Saat ini prakiraan cuaca menurut BMKG sudah memasuki musim penghujan, seiring dengan itu pemerintah setempat telah berbenah dan mempersiapkan segala sesuatunya mulai dari infrastruktur saluran air, sosialisasi kebersihan lingkungan, dan lain-lain.

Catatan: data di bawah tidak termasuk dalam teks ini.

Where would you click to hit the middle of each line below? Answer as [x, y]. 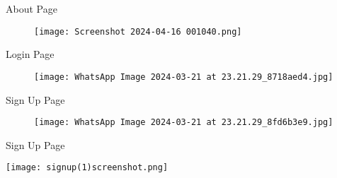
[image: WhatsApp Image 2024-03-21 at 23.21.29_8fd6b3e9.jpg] [184, 123]
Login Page [30, 54]
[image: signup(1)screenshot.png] [87, 168]
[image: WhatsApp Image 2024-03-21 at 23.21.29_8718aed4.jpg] [184, 77]
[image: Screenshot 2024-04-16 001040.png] [138, 31]
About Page [32, 8]
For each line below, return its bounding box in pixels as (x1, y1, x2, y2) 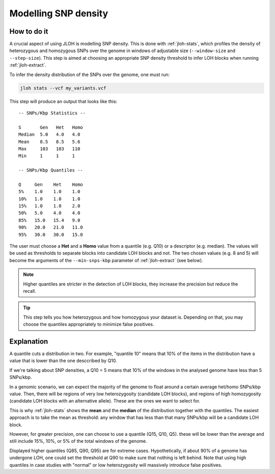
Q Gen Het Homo (18, 181, 84, 187)
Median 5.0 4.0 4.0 (18, 132, 80, 137)
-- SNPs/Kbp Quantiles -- (18, 168, 84, 173)
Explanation (9, 337, 48, 346)
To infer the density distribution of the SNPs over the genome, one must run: (9, 72, 170, 78)
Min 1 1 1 (18, 153, 75, 159)
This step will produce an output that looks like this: (9, 98, 118, 104)
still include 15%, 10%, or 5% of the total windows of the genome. (9, 438, 147, 444)
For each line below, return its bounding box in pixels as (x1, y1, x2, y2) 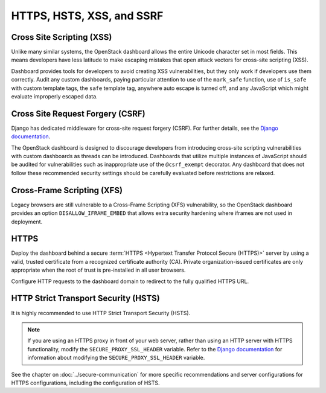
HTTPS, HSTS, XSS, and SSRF (11, 9, 164, 22)
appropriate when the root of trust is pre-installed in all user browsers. (11, 266, 186, 274)
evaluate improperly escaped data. (11, 93, 98, 100)
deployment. (11, 218, 42, 225)
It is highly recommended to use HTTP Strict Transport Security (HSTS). (11, 309, 191, 316)
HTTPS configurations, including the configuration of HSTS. (11, 379, 160, 386)
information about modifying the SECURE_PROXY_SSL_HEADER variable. (27, 354, 205, 362)
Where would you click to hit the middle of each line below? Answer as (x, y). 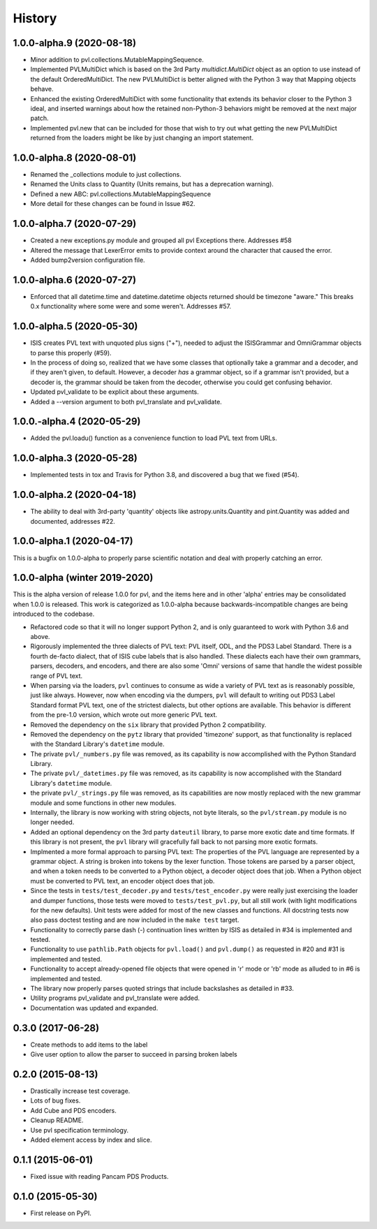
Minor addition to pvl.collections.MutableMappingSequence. (117, 60)
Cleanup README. (57, 1120)
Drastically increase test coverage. (80, 1091)
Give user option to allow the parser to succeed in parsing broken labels (134, 1054)
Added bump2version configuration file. (88, 260)
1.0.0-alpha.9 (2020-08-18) (74, 43)
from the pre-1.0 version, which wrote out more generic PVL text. (124, 715)
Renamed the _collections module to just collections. (106, 175)
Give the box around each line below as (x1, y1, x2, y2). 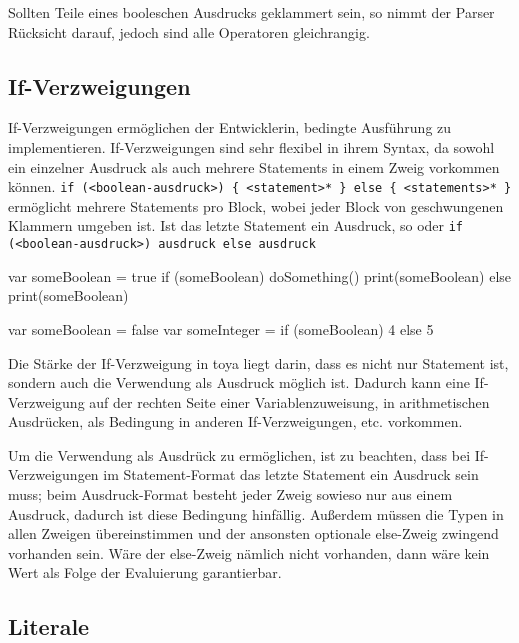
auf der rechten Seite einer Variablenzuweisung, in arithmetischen (89, 391, 490, 412)
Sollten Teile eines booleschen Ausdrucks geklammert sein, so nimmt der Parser (8, 2, 495, 22)
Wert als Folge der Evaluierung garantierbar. (8, 562, 282, 583)
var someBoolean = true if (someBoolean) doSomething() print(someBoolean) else (8, 265, 512, 286)
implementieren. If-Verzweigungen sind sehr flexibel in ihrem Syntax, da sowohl (8, 136, 495, 157)
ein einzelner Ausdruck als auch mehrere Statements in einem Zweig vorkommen (8, 156, 500, 177)
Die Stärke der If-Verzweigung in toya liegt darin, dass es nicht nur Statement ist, (8, 352, 509, 373)
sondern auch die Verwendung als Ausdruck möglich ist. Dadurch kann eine (8, 372, 470, 393)
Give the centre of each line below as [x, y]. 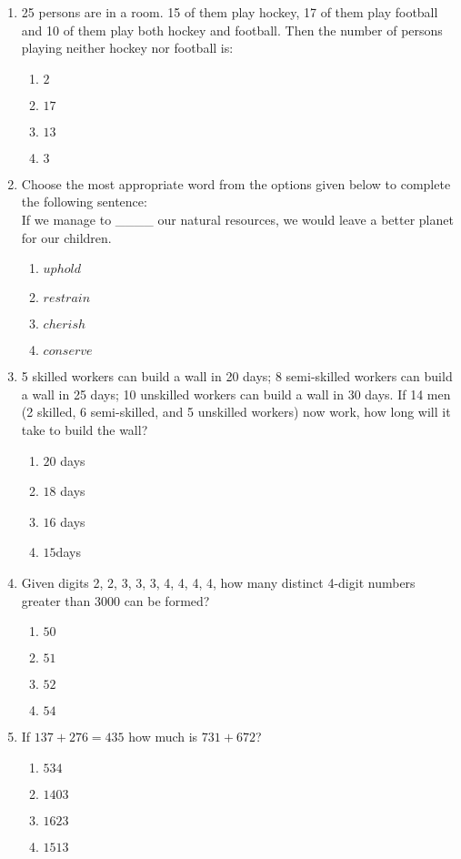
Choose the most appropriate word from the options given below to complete [236, 183]
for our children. [66, 237]
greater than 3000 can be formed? [115, 600]
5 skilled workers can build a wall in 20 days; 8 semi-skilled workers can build [237, 376]
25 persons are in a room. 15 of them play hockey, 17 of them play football [230, 12]
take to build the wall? [85, 429]
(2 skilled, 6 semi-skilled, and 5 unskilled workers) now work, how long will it [236, 412]
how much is [163, 737]
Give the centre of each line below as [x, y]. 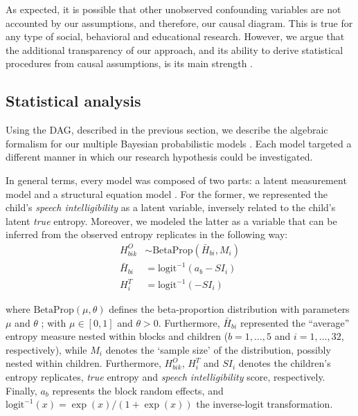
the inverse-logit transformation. [265, 404]
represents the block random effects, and [138, 390]
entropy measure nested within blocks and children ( [117, 336]
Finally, [21, 390]
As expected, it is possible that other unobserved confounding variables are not [173, 9]
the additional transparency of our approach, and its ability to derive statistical [174, 49]
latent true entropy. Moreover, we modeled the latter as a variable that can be [171, 220]
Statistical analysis [73, 101]
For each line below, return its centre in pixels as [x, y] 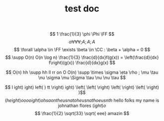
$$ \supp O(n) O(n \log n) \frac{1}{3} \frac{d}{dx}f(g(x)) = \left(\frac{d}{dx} [82, 57]
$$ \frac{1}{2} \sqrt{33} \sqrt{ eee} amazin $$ [82, 114]
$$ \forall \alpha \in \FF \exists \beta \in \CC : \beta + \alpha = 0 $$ [82, 50]
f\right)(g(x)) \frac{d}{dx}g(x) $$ [82, 63]
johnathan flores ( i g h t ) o [82, 106]
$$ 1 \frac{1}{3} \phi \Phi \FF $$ [82, 34]
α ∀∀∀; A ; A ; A [82, 42]
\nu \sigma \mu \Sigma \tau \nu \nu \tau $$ [82, 78]
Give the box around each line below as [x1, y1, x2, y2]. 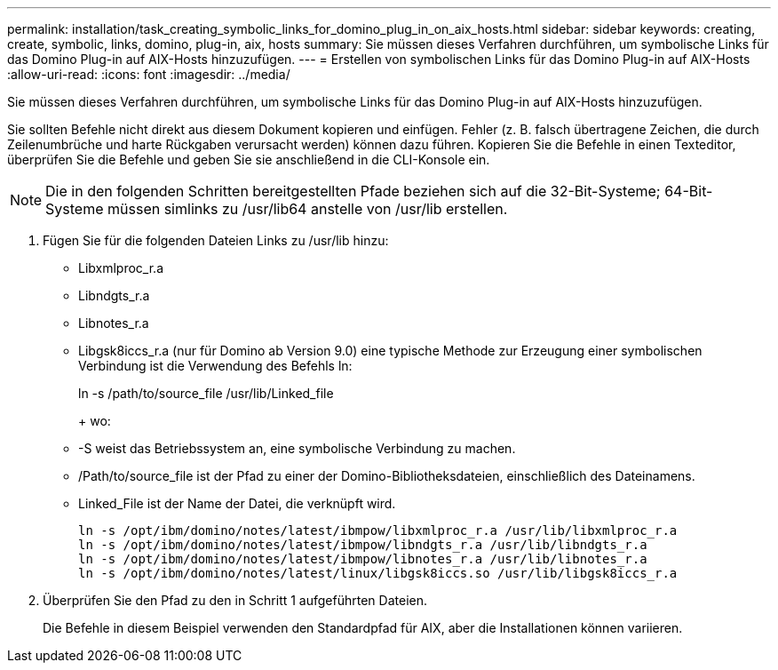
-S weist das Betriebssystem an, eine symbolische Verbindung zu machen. [78, 441, 516, 456]
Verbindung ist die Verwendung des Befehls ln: [78, 358, 353, 373]
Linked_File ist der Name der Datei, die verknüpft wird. [78, 496, 396, 511]
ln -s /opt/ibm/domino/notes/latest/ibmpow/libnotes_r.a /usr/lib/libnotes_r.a [78, 552, 647, 566]
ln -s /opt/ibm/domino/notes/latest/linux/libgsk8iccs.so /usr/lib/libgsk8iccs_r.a [78, 566, 678, 580]
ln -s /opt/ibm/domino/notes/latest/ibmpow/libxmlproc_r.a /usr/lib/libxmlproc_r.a [78, 523, 678, 538]
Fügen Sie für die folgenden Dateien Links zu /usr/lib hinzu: [43, 233, 389, 248]
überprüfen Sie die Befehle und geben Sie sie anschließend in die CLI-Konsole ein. [7, 152, 490, 167]
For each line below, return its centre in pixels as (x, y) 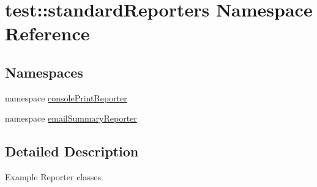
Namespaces (44, 72)
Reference (47, 33)
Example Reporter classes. (54, 177)
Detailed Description (72, 151)
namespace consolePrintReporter (66, 97)
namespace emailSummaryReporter (71, 118)
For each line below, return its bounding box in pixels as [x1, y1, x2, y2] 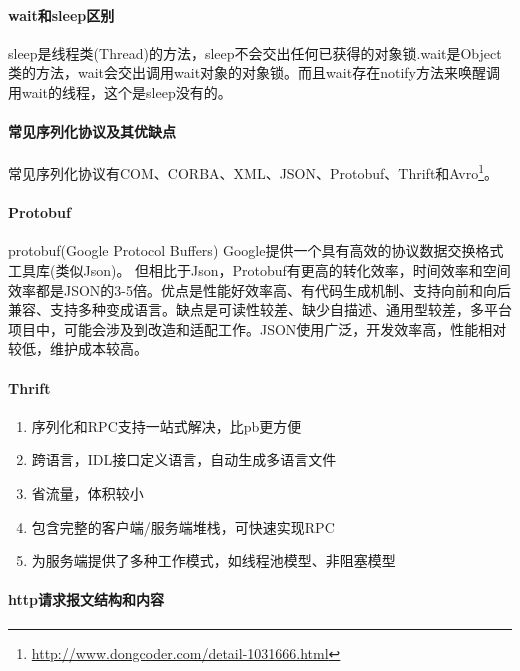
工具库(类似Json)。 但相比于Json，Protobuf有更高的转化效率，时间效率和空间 [8, 260, 511, 281]
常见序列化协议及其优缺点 [8, 121, 176, 142]
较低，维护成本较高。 [8, 338, 148, 359]
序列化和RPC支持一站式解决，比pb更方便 [31, 415, 302, 436]
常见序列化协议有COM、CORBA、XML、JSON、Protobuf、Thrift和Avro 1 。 [8, 160, 499, 184]
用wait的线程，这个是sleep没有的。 [8, 81, 232, 102]
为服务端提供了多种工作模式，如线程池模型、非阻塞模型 [31, 550, 396, 571]
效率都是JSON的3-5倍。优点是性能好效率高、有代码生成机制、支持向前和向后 [8, 279, 512, 300]
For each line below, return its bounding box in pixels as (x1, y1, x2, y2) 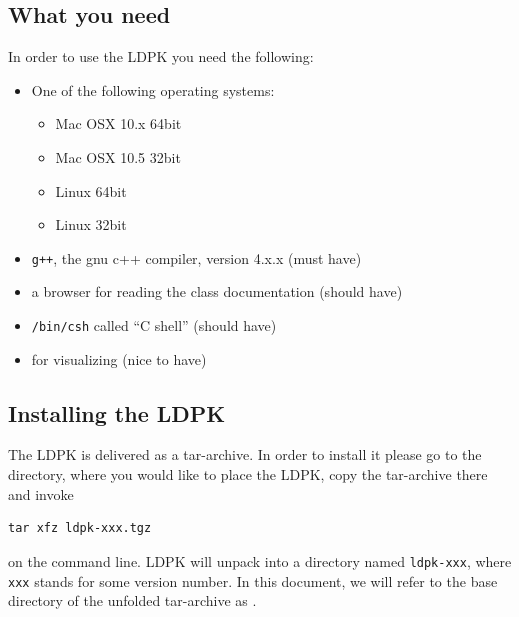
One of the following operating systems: (31, 79, 275, 100)
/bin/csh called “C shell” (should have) (31, 315, 277, 336)
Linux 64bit (55, 180, 127, 201)
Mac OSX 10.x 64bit (55, 113, 182, 134)
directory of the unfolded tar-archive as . (8, 590, 257, 611)
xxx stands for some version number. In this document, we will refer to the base (8, 570, 498, 591)
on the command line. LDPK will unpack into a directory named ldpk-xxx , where (8, 550, 512, 571)
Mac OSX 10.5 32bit (55, 146, 181, 167)
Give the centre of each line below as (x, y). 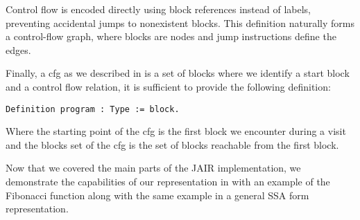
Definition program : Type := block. (93, 109)
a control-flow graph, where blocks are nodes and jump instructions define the (171, 36)
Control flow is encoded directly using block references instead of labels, (158, 9)
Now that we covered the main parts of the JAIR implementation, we (153, 168)
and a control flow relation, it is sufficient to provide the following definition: (168, 86)
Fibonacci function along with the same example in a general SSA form (157, 195)
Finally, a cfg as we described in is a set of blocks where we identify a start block (178, 73)
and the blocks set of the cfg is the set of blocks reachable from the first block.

Minggu pagi (3/11) setelah “car free day”, Bupati Bojonegoro Anna Mu’Awanah bersama Sekda Nurul Azizah berkeliling diseputar kota menggunakan sepeda untuk memantau kesiapan itu. “Pohon yang sudah tua rapuh dan berdekatan langung ditebang saja” tutur Bupati, selain rapih juga tidak membahayakan bagi pengguna jalan saat angin kencang terangnya. Mengenai perbaikan infrastruktur, Bupati juga meminta kepada pekerja agar berhati hati dalam bekerja, memperhatikan para pengguna jalan untuk tidak menaruh bahan material sembarangan dan membersihkan sisa kotoran dan barang yang tidak terpakai agar tidak mengganggu.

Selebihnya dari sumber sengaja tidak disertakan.